My Love
Page 200
"Shouldn't his Highness be finishing off those notes the clerks left on your desk over an hour ago?" Reiss asked, her eyebrow perched high as she picked up a new sheet. But even with her admonishment, she kept ahold of his fingers.
"As if I don't know they rewrite the entire things once I'm finished," Alistair sighed at the stack of 'From the King's desk' he was meant to send out to make certain important nobility felt special. "I once filled out one of those blighted things so the first word in every new line spelled out 'Sod off.'" He expected a sigh, or shake of her head at his childishness, but Reiss chuckled and her eyes lifted a moment from her work to shine in his.

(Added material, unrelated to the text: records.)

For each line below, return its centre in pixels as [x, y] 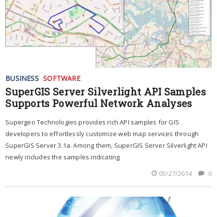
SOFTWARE [62, 78]
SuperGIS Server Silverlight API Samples [106, 92]
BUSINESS [22, 78]
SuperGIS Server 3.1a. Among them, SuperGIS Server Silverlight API [106, 146]
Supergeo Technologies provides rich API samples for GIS [92, 122]
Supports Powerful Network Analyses [99, 103]
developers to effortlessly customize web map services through [102, 134]
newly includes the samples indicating [63, 157]
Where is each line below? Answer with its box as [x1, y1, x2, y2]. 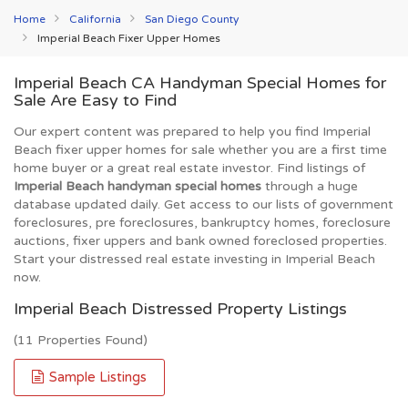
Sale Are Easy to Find [14, 90, 177, 110]
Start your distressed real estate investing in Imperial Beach [14, 251, 375, 267]
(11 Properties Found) [14, 332, 148, 348]
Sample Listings [46, 369, 147, 385]
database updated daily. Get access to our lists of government [14, 197, 393, 212]
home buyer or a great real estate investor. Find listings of [14, 160, 365, 176]
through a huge [261, 178, 358, 194]
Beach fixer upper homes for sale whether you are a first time [14, 142, 387, 158]
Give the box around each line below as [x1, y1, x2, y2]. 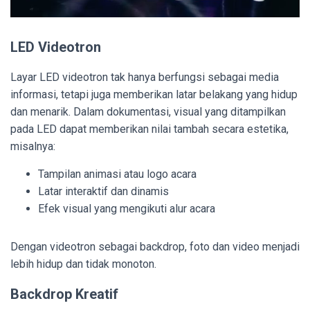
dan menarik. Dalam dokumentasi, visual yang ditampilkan [10, 104, 286, 118]
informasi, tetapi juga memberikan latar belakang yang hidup [10, 87, 298, 101]
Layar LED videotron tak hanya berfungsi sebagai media [10, 70, 279, 84]
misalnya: [10, 139, 55, 153]
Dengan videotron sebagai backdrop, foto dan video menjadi [10, 239, 300, 253]
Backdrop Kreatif [10, 285, 118, 302]
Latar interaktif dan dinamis [38, 184, 169, 198]
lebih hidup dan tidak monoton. [10, 257, 156, 271]
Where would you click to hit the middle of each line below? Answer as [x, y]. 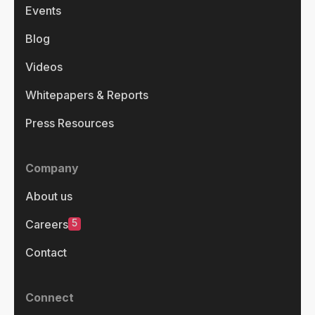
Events [43, 10]
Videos [44, 66]
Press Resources [70, 123]
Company [52, 168]
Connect [50, 297]
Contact [46, 252]
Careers [47, 224]
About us [49, 196]
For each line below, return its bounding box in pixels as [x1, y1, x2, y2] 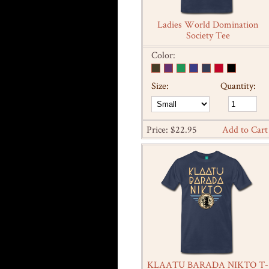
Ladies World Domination [157, 18, 258, 31]
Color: [151, 49, 175, 62]
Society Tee [186, 29, 230, 42]
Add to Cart [222, 123, 268, 136]
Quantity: [220, 79, 256, 92]
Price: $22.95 [147, 123, 197, 136]
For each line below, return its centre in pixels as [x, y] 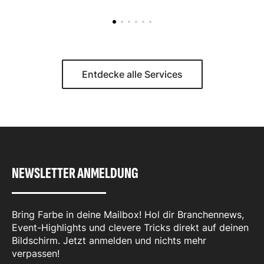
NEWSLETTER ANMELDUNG [75, 174]
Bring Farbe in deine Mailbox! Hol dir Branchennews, [128, 215]
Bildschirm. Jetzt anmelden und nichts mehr [109, 241]
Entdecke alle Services [132, 75]
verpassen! [36, 254]
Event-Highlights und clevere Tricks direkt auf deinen [130, 228]
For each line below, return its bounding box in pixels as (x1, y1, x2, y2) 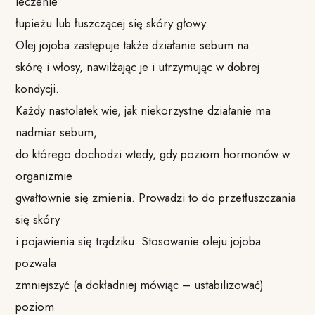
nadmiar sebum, (15, 123, 98, 141)
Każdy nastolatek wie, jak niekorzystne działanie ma (15, 101, 271, 119)
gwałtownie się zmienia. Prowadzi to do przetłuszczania (15, 188, 297, 206)
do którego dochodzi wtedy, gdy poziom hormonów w (15, 145, 290, 162)
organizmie (15, 167, 73, 184)
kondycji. (15, 79, 60, 97)
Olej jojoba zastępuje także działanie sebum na (15, 36, 250, 53)
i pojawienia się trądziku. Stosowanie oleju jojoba (15, 232, 262, 250)
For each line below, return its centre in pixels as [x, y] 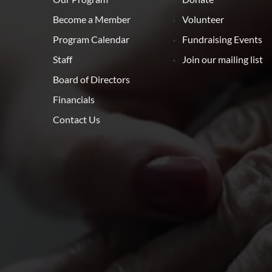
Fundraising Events [223, 39]
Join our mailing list [223, 59]
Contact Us [76, 119]
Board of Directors [91, 79]
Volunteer [203, 19]
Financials [74, 99]
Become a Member [92, 19]
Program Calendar [91, 39]
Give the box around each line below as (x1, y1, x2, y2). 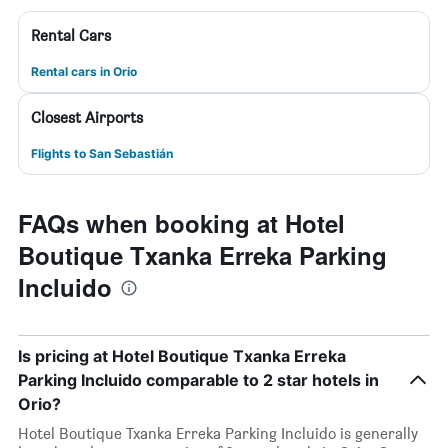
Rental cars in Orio (31, 64, 137, 79)
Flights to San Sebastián (31, 146, 173, 161)
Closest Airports (31, 108, 143, 127)
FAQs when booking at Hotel (18, 206, 345, 240)
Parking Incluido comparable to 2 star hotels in (18, 370, 379, 390)
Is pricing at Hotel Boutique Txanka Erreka (18, 346, 346, 366)
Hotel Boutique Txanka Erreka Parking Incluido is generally (18, 424, 418, 443)
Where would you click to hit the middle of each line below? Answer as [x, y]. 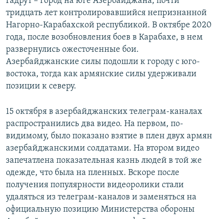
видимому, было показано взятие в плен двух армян [109, 136]
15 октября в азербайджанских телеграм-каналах [104, 112]
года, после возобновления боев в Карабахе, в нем [104, 38]
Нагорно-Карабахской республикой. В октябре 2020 [109, 25]
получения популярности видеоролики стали [95, 185]
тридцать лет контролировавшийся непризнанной [106, 13]
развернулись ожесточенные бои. [72, 50]
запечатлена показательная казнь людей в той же [104, 161]
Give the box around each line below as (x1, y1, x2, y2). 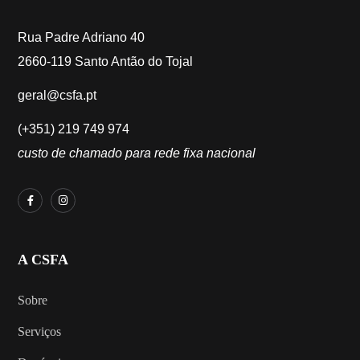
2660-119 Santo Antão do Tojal (18, 55, 194, 69)
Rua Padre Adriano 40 (18, 31, 145, 45)
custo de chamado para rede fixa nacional (18, 146, 256, 161)
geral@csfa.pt (18, 88, 97, 103)
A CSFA (18, 252, 69, 268)
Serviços (18, 325, 62, 339)
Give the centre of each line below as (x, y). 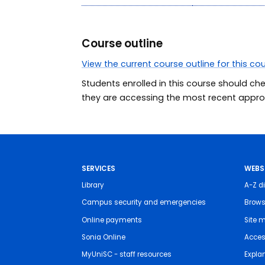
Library (93, 185)
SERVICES (98, 168)
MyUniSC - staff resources (126, 255)
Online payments (112, 220)
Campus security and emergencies (143, 203)
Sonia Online (103, 237)
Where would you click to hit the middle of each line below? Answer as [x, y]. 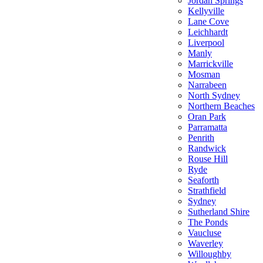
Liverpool [206, 43]
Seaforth [203, 180]
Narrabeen [207, 85]
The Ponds [208, 222]
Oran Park [207, 117]
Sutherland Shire [219, 212]
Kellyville [206, 11]
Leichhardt [208, 32]
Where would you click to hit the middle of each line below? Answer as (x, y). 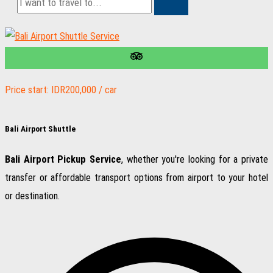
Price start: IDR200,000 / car (61, 90)
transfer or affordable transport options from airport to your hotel (136, 178)
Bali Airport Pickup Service (63, 159)
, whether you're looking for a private (195, 159)
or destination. (32, 196)
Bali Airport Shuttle (40, 129)
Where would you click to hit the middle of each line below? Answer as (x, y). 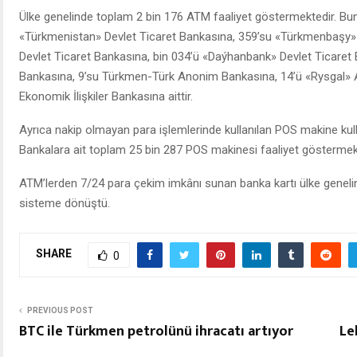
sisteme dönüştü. (65, 203)
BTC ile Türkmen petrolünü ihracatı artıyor (156, 331)
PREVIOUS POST (60, 310)
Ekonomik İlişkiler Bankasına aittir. (106, 96)
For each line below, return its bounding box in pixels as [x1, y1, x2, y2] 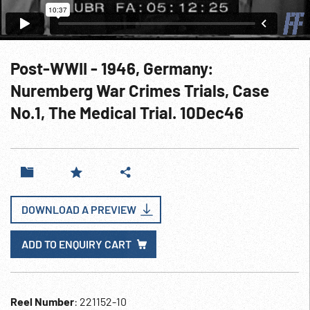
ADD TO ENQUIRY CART [21, 237, 131, 250]
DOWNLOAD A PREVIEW [21, 203, 136, 216]
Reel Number [10, 295, 74, 308]
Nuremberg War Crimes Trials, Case [10, 80, 269, 100]
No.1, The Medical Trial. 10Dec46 [10, 102, 244, 122]
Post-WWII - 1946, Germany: [10, 58, 214, 78]
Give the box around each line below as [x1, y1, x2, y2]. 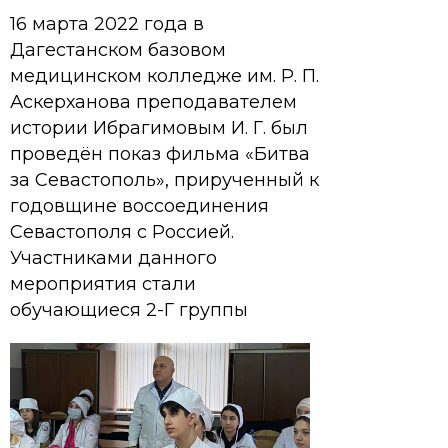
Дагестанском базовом [10, 39, 226, 61]
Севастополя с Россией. [10, 221, 234, 243]
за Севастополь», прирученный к [10, 169, 319, 191]
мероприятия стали [10, 273, 196, 295]
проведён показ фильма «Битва [10, 143, 310, 165]
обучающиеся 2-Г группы [10, 299, 248, 321]
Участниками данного [10, 247, 217, 269]
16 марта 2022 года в [10, 13, 204, 35]
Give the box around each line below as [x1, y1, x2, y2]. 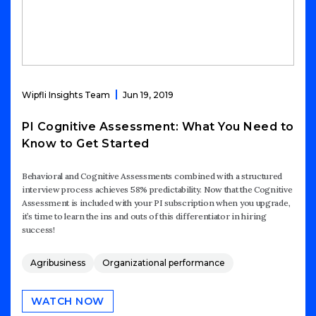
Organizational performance [102, 257, 225, 268]
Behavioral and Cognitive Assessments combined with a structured [22, 170, 283, 181]
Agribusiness [30, 257, 85, 268]
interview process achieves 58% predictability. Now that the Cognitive [22, 183, 293, 195]
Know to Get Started [22, 136, 150, 150]
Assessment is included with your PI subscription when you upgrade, [22, 197, 291, 208]
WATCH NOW [31, 294, 104, 308]
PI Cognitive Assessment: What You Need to [22, 119, 294, 133]
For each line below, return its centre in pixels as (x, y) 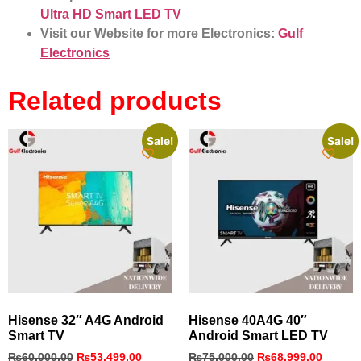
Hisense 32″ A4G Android (86, 320)
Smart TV (36, 335)
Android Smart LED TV (258, 335)
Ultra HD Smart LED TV (111, 14)
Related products (115, 100)
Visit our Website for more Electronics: (158, 33)
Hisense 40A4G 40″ (248, 320)
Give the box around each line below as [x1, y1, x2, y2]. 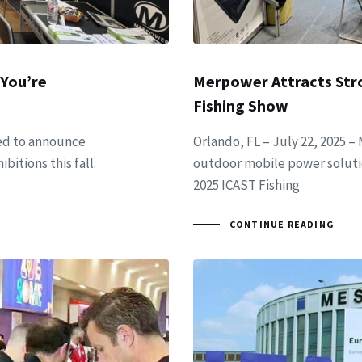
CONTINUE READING [229, 218, 335, 231]
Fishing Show [193, 95, 288, 116]
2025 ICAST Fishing [193, 176, 300, 195]
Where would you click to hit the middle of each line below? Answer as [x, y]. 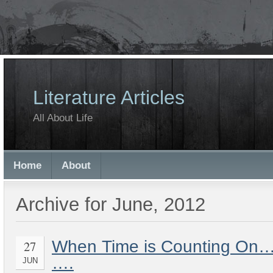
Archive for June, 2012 [111, 204]
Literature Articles [109, 97]
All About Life [63, 118]
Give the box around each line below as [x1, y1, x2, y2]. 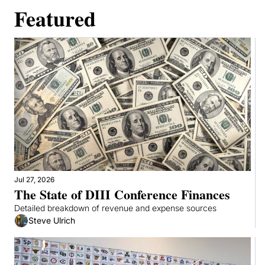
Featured [14, 2, 96, 34]
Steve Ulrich [28, 215, 75, 226]
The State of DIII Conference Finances [14, 184, 230, 204]
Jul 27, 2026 [14, 174, 54, 184]
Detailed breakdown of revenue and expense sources [14, 202, 216, 213]
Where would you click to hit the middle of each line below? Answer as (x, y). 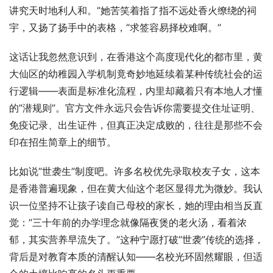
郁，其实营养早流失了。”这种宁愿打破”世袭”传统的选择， (136, 240)
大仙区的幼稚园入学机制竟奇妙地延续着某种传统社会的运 (136, 74)
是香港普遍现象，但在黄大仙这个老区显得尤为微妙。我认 (136, 189)
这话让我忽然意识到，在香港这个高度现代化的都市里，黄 (136, 57)
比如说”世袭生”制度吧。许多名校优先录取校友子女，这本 (135, 172)
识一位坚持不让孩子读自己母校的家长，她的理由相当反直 (136, 206)
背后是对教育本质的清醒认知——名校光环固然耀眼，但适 (136, 257)
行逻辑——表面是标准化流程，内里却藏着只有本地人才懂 (136, 91)
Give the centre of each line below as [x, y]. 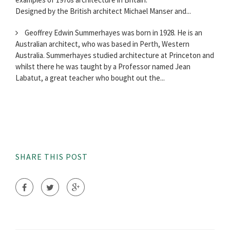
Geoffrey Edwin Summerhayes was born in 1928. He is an [113, 33]
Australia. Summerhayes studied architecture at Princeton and [115, 55]
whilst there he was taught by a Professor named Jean [103, 67]
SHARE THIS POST [52, 157]
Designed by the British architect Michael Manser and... [103, 11]
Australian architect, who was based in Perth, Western [102, 44]
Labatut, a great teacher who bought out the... [90, 78]
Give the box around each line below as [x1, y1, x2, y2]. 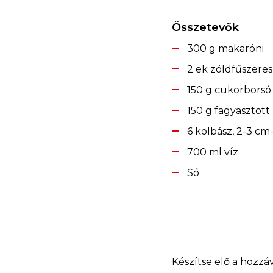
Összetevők [172, 21, 239, 34]
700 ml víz [187, 146, 238, 158]
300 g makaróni [187, 43, 264, 54]
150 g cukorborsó [187, 84, 271, 96]
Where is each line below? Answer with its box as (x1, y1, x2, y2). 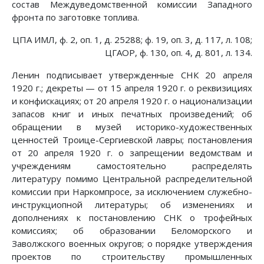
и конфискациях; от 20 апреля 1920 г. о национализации (12, 95, 252, 107)
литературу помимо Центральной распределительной (12, 173, 252, 185)
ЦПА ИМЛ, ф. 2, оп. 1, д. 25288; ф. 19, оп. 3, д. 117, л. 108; (12, 34, 252, 46)
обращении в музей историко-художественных (12, 121, 252, 133)
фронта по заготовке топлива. (12, 11, 139, 24)
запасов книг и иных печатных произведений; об (12, 108, 252, 120)
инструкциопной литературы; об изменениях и (12, 199, 252, 211)
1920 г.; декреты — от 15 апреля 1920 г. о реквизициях (12, 82, 252, 94)
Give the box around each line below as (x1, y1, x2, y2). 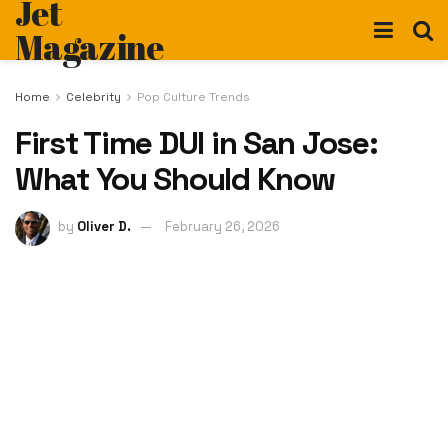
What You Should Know (15, 158, 335, 199)
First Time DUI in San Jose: (15, 122, 378, 163)
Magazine (15, 24, 164, 70)
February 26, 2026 (165, 218, 280, 236)
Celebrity (66, 89, 121, 105)
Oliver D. (77, 218, 131, 236)
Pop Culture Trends (137, 89, 250, 105)
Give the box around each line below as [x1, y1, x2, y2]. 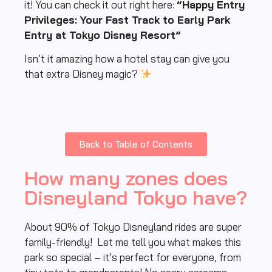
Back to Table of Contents [80, 138, 192, 151]
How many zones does [24, 166, 228, 191]
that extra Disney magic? [24, 67, 140, 80]
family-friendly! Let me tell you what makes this [24, 236, 241, 249]
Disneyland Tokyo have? [24, 185, 247, 210]
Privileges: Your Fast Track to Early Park [24, 13, 230, 26]
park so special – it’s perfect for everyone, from [24, 251, 241, 264]
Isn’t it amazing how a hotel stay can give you [24, 52, 229, 65]
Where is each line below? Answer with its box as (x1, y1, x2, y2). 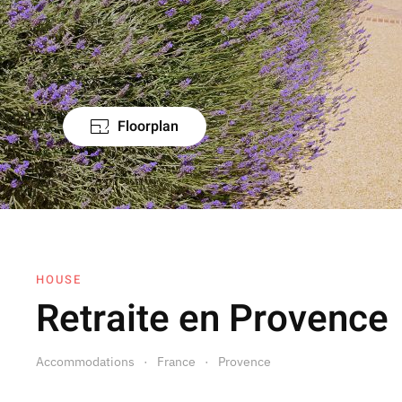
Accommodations (36, 354, 135, 370)
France (157, 354, 196, 370)
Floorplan (118, 116, 179, 137)
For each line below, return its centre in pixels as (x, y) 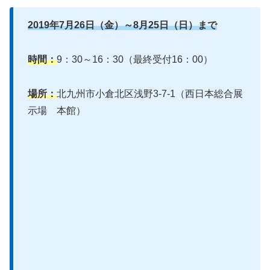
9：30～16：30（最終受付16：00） (135, 60)
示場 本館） (57, 111)
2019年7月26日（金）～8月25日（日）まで (122, 25)
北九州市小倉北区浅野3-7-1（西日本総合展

Maker's breath, she was cute. The sitting at a desk didn't seem to agree with her, but chasing a suspect down this puzzling and twisting path drew a brightness to her eyes and almost skip in her step. Alistair ached to kiss her, but the best he could hope for was some secret hand holding as more of the clerks bussed in and out of the study.
"Not sure if anyone ever caught that one," he mused to himself while watching her draw out a quill and tap it against the rim of the ink bottle. She must have not been aware, as when Reiss went to make another line, she found she'd accidentally knocked all the ink off it. "I was thinking," Alistair said, trying to be subtle and quiet, "when the whole assassin issue is finally laid to rest that I...we could use a vacation."
"Oh?" Reiss didn't glance over from her work.
"There's this hunting lodge near Teagan's estate, very nice. Nothing like camping, there's a roof, and thick logs for walls, and it's right near a hot spring no less."
She placed the quill down and turned to him, a soft smile breaking through the weary exhaustion that came from staring at scribbles to try and decipher words. "Sounds nice."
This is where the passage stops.